Exercise prompt
In the records below, find the line with "Teams of 1v1" and the line with "of four 1v1"; return exactly those lines and every line between them.

[Extracted data entries]
**********

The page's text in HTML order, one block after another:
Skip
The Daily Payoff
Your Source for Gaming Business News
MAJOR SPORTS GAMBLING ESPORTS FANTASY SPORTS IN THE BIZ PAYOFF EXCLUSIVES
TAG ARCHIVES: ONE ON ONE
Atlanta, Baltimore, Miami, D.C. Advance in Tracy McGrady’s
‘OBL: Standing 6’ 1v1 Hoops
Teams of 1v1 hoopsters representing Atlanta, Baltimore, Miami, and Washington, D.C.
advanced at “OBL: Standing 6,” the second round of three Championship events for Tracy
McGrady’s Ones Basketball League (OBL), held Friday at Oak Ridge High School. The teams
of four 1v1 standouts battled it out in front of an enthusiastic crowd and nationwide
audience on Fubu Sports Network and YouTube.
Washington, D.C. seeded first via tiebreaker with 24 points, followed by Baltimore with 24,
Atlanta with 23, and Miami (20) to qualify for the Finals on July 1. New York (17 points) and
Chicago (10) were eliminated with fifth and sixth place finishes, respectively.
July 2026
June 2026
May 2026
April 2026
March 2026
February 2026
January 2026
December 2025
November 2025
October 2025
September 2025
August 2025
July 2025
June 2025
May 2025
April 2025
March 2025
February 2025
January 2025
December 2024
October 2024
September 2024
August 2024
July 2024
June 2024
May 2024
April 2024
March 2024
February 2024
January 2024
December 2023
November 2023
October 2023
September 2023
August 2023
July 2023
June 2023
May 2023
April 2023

**********

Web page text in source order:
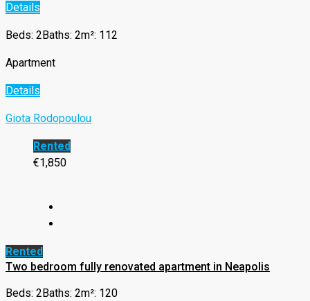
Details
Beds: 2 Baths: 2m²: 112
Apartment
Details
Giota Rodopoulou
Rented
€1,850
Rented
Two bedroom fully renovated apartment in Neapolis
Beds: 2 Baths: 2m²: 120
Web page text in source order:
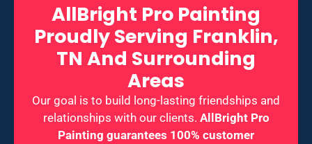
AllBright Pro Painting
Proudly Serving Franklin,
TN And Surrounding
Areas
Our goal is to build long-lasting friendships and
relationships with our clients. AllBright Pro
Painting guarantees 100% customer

**********

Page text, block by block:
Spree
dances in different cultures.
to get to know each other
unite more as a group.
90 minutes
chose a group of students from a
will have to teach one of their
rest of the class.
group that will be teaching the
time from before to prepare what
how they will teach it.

**********

Problem solution
Teams of 1v1 hoopsters representing Atlanta, Baltimore, Miami, and Washington, D.C.
advanced at “OBL: Standing 6,” the second round of three Championship events for Tracy
McGrady’s Ones Basketball League (OBL), held Friday at Oak Ridge High School. The teams
of four 1v1 standouts battled it out in front of an enthusiastic crowd and nationwide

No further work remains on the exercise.